Both the large variety of liver functions for maintaining body homeostasis and the proven effectivity of whole liver transplantation in the therapy of acute liver failure (ALF), are important reasons to presume that cell-free liver support systems will not be able to adequately support the failing liver. Accordingly, bioartificial liver (BAL) systems have shown their efficacy in experimental ALF models in small and large animals, and have shown to be suitable and safe in phase 1 studies in humans with ALF. However, the optimal BAL system is still under development. Important issues are the source of the cellular component and the configuration of the BAL system with regard to cell attachment, mass transfer characteristics and oxygenation at site. The deficiency of all BAL systems to excrete bile effectively is another important topic for improvement. The great challenge for the future is to develop a well-functioning and safe human hepatic cell line which can replace the widely used porcine (xenogeneic) hepatocytes. Theoretically, a combination of a cell-free liver support system and a BAL system might be optimal for the treatment of ALF patients in the near future.

Mild hypothermic preservation for transport purposes of the AMC bioartificial liver charged with porcine hepatocytes.

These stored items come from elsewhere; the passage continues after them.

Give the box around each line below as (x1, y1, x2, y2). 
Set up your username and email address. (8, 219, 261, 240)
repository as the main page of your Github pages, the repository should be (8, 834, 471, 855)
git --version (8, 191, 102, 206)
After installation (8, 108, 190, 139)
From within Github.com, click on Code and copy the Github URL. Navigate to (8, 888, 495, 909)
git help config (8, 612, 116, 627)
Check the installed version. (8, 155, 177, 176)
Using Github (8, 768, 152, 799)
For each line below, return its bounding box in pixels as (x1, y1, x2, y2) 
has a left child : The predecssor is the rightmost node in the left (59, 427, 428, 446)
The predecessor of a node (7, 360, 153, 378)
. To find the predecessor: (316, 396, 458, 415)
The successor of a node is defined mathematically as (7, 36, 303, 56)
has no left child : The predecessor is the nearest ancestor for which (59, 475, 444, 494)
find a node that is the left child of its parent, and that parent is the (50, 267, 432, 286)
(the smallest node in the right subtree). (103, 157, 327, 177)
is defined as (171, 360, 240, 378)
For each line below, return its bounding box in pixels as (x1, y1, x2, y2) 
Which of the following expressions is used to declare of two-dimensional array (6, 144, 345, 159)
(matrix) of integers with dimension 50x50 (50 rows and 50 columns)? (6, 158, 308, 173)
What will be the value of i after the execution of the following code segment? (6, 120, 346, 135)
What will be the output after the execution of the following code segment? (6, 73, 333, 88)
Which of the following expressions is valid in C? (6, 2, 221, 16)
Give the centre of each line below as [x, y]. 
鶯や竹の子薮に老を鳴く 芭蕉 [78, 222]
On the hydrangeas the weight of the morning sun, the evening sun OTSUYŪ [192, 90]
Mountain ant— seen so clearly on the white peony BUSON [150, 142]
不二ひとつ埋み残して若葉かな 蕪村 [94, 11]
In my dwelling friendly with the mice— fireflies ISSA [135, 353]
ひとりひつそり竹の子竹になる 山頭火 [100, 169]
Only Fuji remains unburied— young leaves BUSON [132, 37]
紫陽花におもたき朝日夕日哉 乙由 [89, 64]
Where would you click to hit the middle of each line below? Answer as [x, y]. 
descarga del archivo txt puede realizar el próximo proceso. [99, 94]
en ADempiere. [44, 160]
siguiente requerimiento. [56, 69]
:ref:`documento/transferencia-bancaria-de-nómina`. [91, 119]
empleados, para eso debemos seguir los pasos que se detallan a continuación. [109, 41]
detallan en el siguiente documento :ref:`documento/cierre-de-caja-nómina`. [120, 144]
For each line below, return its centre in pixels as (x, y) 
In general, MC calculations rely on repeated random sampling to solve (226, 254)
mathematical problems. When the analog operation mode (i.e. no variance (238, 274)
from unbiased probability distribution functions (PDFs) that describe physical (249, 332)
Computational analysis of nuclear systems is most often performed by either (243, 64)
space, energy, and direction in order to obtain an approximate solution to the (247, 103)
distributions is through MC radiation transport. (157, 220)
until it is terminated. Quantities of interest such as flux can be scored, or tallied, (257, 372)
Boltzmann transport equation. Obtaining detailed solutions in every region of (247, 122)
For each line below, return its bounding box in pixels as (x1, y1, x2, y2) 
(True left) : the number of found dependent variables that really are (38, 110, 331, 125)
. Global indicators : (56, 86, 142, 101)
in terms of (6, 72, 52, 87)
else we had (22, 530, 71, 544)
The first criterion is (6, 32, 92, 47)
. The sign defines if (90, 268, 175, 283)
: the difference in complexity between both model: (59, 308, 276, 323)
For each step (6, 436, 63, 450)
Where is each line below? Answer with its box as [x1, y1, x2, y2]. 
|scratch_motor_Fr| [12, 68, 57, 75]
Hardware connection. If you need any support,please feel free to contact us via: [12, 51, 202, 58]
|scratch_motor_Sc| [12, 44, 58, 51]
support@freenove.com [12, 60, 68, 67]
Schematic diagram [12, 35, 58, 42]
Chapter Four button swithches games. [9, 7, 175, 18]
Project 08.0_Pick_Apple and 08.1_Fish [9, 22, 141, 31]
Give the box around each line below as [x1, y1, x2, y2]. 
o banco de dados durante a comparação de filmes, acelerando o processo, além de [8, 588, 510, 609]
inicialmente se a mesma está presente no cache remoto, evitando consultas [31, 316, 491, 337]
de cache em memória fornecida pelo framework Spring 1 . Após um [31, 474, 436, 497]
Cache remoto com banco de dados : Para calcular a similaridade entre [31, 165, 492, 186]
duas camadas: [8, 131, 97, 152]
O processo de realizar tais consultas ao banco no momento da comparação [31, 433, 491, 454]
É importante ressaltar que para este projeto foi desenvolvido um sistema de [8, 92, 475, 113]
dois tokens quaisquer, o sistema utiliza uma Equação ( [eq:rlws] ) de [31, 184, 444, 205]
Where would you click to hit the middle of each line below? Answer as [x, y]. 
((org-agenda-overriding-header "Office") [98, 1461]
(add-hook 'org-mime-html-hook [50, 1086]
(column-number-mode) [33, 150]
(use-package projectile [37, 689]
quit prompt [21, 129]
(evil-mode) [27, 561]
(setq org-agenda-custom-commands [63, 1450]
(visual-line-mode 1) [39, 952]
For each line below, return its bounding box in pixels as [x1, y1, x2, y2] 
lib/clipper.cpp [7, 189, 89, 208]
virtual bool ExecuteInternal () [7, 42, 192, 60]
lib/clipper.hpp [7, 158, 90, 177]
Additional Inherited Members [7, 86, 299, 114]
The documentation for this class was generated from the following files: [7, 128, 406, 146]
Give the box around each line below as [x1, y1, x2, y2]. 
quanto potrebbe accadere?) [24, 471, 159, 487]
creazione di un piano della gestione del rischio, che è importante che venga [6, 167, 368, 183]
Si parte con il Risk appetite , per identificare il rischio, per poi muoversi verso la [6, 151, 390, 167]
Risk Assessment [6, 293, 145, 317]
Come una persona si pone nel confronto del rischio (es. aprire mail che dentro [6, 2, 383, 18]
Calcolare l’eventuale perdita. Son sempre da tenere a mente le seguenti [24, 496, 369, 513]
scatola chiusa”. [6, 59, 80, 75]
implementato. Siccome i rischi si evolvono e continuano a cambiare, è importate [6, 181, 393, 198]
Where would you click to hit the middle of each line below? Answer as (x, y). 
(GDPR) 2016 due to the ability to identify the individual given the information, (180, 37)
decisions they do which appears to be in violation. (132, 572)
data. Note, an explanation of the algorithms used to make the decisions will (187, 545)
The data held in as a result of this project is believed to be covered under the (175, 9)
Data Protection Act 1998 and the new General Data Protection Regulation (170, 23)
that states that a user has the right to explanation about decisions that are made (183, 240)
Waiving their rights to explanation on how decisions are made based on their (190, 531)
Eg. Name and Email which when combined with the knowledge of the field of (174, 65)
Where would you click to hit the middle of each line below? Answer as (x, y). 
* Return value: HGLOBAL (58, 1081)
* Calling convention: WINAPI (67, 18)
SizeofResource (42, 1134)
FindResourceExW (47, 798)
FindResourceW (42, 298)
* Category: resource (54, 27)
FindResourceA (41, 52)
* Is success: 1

BACKGROUND: Preservation conditions play a crucial role during transport of a bioartificial liver (BAL) from the laboratory to the hospital. We assessed the possibility to preserve the AMC-BAL loaded with freshly isolated porcine hepatocytes at mild hypothermic temperatures. METHODS: Two laboratory-scale AMC-bioreactors were loaded with 1 billion freshly isolated porcine hepatocytes per experiment (n=6). Bioreactors in the control group were kept for three days at 37 degrees C. Bioreactors in the transport group were kept at 37 degrees C during day 1, at 15 degrees C during day 2, and again at 37 degrees C during day 3. In addition, long-term mild hypothermic preservation periods of 45 and 110 hr at 15 degrees C and 26 degrees C, respectively, were assessed. The effect of mild hypothermic preservation on hepatocytes inside the bioreactors was tested by determination of cell damage parameters, as well as metabolic and hepatocyte-specific functions. RESULTS: A 24-hour period of mild hypothermic preservation did not reduce any hepatocyte-specific function. LDH release was significantly higher only at day 2. Albumin production at day 2 and lidocaine elimination at day 3 were significantly higher with glucose consumption and lactate production being significantly lower at both test days. Long-term mild hypothermic preservation had a drastic negative effect on cellular viability and hepatocyte-specific function. CONCLUSIONS: Mild hypothermic preservation at temperatures as low as 15 degrees C and for a duration of 24 hr is a feasible method to preserve BAL systems loaded with freshly isolated porcine liver cells and will simplify the logistics of BAL transport from the laboratory to the hospital.